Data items

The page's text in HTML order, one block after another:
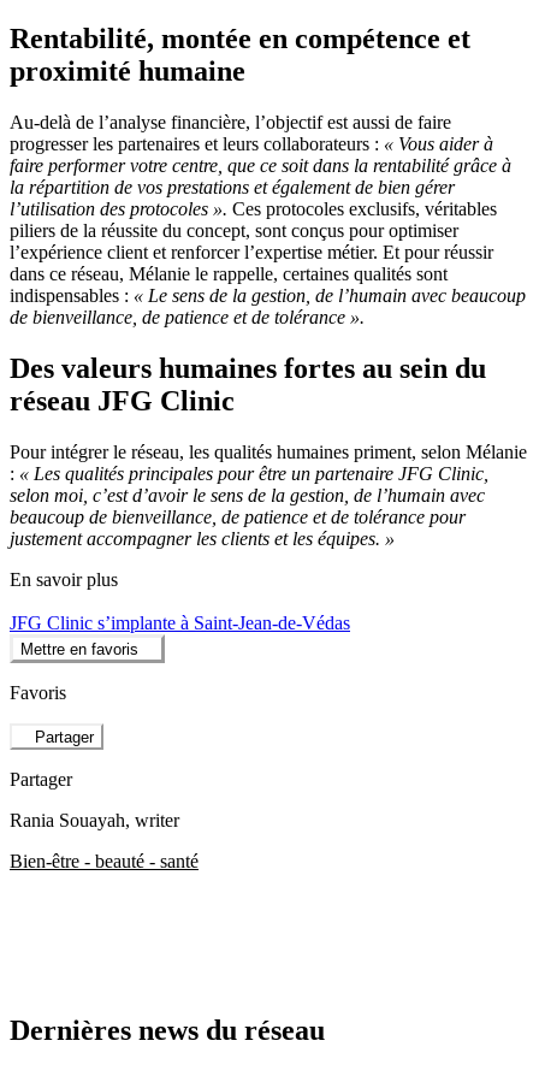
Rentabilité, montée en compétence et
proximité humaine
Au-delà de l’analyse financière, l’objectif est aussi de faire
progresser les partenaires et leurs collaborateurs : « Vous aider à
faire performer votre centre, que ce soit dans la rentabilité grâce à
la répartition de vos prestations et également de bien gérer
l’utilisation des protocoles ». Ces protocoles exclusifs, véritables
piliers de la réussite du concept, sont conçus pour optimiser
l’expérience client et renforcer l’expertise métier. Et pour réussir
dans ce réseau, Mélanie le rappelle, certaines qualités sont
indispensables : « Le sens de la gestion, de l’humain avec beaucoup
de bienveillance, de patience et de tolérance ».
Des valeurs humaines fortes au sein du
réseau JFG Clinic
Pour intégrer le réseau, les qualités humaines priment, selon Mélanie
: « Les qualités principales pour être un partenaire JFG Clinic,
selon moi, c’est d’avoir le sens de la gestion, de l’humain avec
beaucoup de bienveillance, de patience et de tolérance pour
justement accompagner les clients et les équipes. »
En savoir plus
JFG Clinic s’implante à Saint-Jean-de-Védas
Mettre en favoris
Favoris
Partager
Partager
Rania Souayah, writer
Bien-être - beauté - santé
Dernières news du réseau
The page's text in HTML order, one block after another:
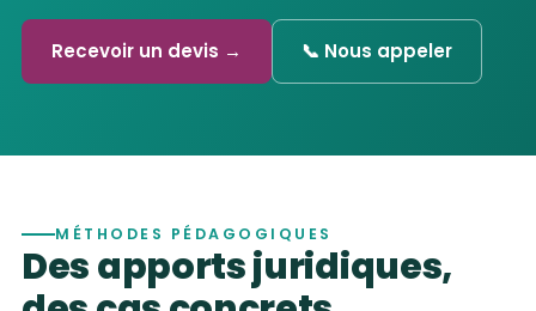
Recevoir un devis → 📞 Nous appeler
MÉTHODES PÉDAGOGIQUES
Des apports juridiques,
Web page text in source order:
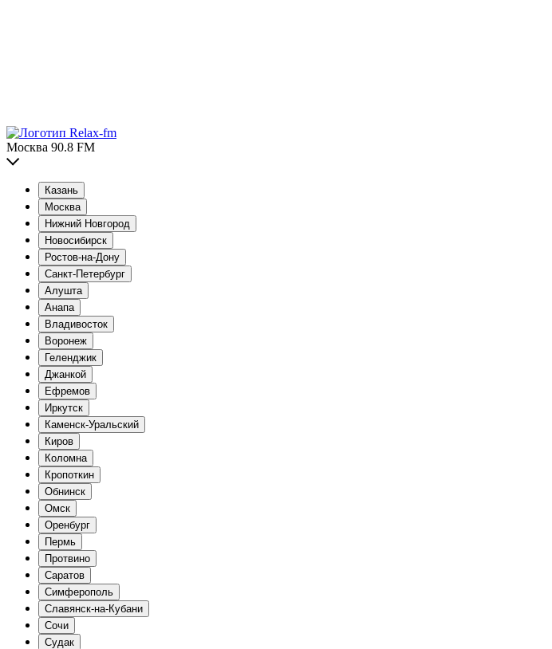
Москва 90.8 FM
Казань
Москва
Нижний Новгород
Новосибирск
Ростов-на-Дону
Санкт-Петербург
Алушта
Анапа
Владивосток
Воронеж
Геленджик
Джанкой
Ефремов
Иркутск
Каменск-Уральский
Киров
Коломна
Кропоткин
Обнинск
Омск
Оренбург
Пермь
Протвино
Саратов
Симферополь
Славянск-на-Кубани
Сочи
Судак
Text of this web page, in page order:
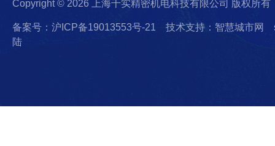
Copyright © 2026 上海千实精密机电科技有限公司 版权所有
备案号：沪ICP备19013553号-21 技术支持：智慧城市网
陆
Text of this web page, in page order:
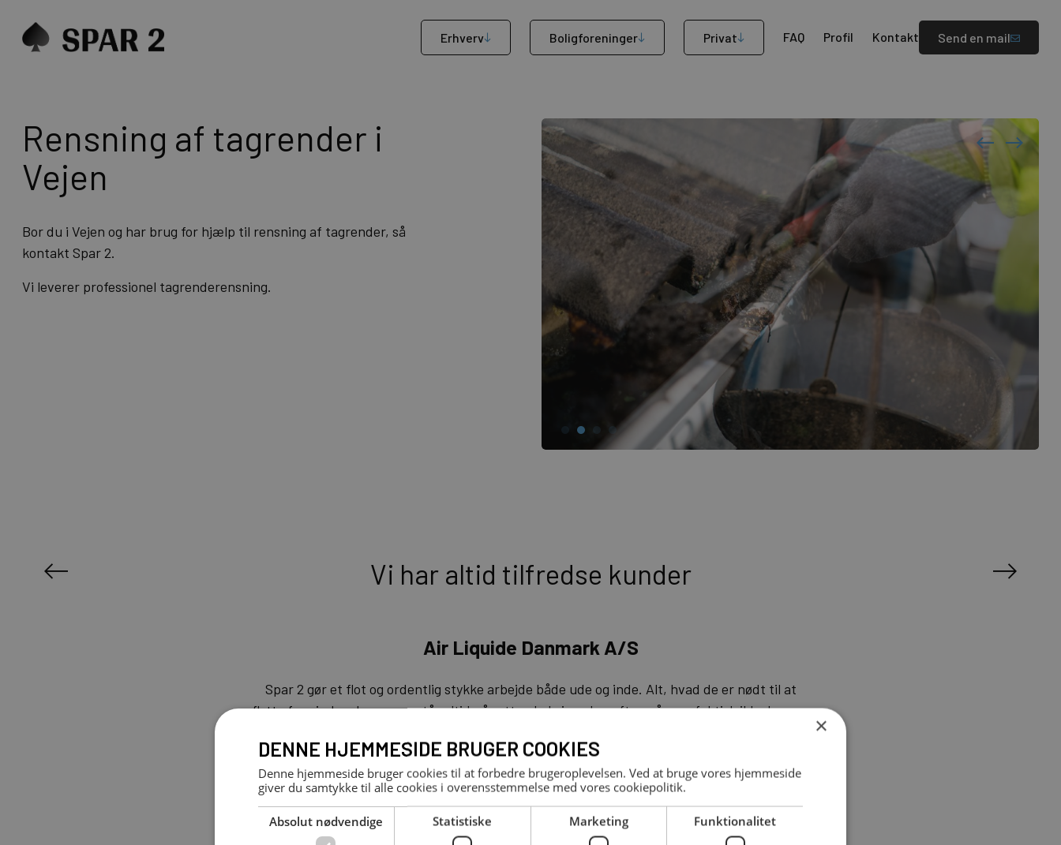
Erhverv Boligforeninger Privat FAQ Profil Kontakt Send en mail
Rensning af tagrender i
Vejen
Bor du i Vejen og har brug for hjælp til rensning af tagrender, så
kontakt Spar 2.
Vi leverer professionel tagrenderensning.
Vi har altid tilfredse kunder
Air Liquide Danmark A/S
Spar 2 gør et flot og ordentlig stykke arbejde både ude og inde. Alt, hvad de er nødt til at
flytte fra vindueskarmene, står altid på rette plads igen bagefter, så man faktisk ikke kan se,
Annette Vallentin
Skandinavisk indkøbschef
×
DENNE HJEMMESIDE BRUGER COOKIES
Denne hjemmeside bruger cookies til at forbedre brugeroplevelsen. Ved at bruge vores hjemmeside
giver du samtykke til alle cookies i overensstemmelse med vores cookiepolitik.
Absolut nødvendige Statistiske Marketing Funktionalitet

PROBLEM TO WORK ON — Only the number is needed here: how many lines in the data contain "beaucoup"?

RESULT — 2